Assignment:
Using the records below, return exactly the lines from the one containing "The page's text" through the last, and omit pictures.
____ Source material
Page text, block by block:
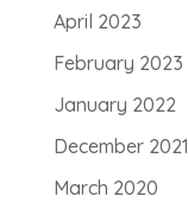
April 2023
February 2023
January 2022
December 2021
March 2020
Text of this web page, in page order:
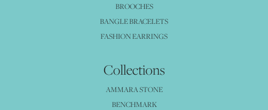
BROOCHES
BANGLE BRACELETS
FASHION EARRINGS
Collections
AMMARA STONE
BENCHMARK
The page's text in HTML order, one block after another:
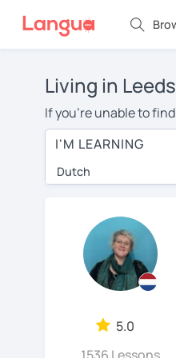
Living in
If you're unable to
tutor in your area,
With online learning,
Many students who
full attention and
in the same room.
On LanguaTalk,
needs, ages, and
If you're new to
decide whether you
of their standard full
I'M LEARNING
Dutch
5.0
________
Result:
The page's text in HTML order, one block after another:
Living in
If you're unable to
tutor in your area,
With online learning,
Many students who
full attention and
in the same room.
On LanguaTalk,
needs, ages, and
If you're new to
decide whether you
of their standard full
I'M LEARNING
Dutch
5.0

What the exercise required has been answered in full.